### Exercise
Search the material below for the string "geboord". Return every line that holds it.

### Information provided
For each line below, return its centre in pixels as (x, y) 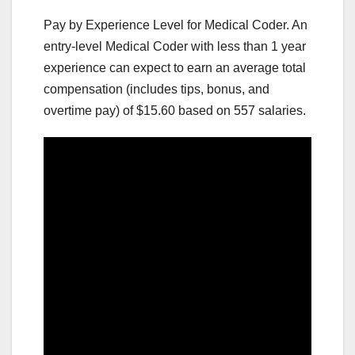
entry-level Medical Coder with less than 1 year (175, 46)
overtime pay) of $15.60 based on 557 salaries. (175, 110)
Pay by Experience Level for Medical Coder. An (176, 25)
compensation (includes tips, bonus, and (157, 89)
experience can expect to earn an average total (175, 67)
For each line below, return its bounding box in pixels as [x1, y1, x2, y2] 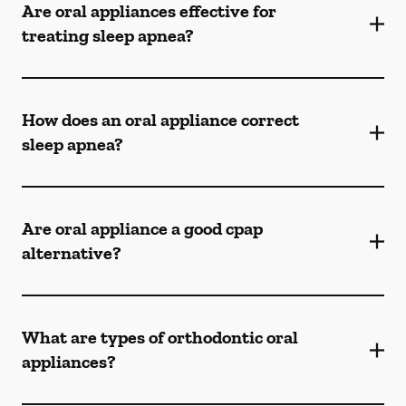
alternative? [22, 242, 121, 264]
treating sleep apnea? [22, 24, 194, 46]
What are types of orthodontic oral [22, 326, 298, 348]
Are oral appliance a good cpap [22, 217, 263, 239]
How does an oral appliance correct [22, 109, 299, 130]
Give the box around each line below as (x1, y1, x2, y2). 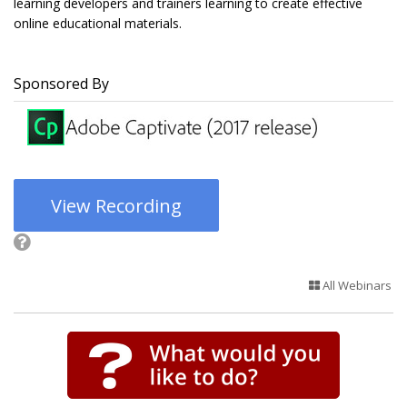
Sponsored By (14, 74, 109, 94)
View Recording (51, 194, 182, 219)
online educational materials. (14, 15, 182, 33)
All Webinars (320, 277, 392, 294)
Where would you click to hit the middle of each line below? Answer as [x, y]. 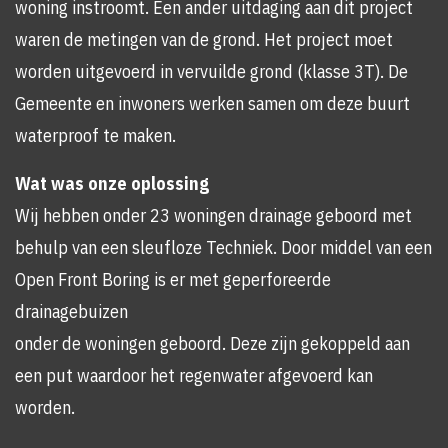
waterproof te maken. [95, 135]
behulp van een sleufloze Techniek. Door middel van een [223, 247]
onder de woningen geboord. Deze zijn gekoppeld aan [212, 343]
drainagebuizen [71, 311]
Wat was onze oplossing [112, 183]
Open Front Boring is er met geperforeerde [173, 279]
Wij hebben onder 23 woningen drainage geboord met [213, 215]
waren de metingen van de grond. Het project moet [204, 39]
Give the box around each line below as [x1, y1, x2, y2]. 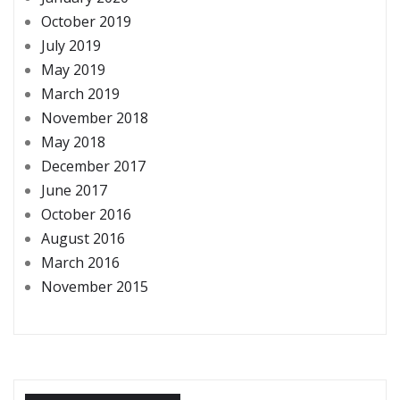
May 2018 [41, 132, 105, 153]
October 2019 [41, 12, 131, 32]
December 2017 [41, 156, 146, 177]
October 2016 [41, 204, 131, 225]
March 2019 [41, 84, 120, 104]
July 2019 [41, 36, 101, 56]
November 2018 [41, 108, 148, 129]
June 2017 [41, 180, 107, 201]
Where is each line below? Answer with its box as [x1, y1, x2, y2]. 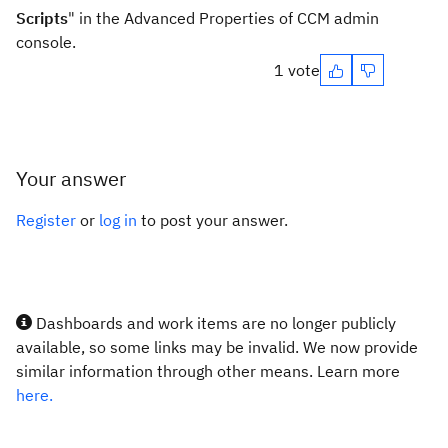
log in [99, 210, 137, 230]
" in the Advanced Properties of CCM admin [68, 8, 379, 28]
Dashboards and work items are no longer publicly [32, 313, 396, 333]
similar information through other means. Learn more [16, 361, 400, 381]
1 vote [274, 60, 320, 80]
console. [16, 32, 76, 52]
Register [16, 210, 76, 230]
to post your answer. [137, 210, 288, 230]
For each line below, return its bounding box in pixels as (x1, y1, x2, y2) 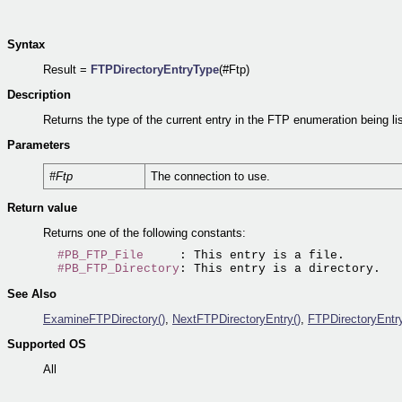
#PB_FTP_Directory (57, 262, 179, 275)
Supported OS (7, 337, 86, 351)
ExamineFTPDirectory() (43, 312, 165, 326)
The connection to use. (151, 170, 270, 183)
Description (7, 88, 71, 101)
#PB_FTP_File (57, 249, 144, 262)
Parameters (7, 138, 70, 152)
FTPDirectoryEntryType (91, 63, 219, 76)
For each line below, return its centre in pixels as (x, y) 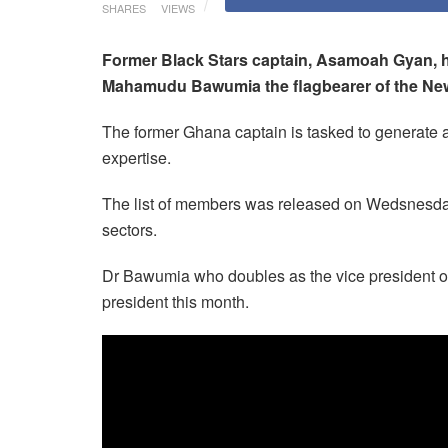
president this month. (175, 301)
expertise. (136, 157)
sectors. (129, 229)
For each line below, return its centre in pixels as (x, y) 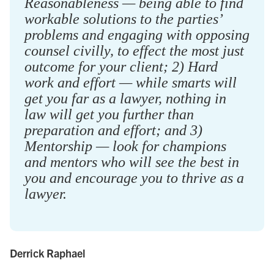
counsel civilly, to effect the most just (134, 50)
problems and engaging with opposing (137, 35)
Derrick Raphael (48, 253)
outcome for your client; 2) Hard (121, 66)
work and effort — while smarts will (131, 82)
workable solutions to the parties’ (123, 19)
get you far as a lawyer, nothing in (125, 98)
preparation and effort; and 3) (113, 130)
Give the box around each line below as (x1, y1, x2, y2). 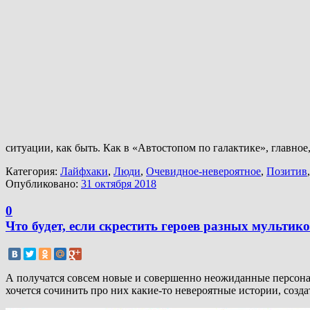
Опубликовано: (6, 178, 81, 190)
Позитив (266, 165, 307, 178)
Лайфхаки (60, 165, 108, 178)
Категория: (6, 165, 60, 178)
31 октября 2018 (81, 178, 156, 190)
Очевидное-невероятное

### Answer to the problem
onder de woningen geboord. Deze zijn gekoppeld aan [212, 343]
Wij hebben onder 23 woningen drainage geboord met [213, 215]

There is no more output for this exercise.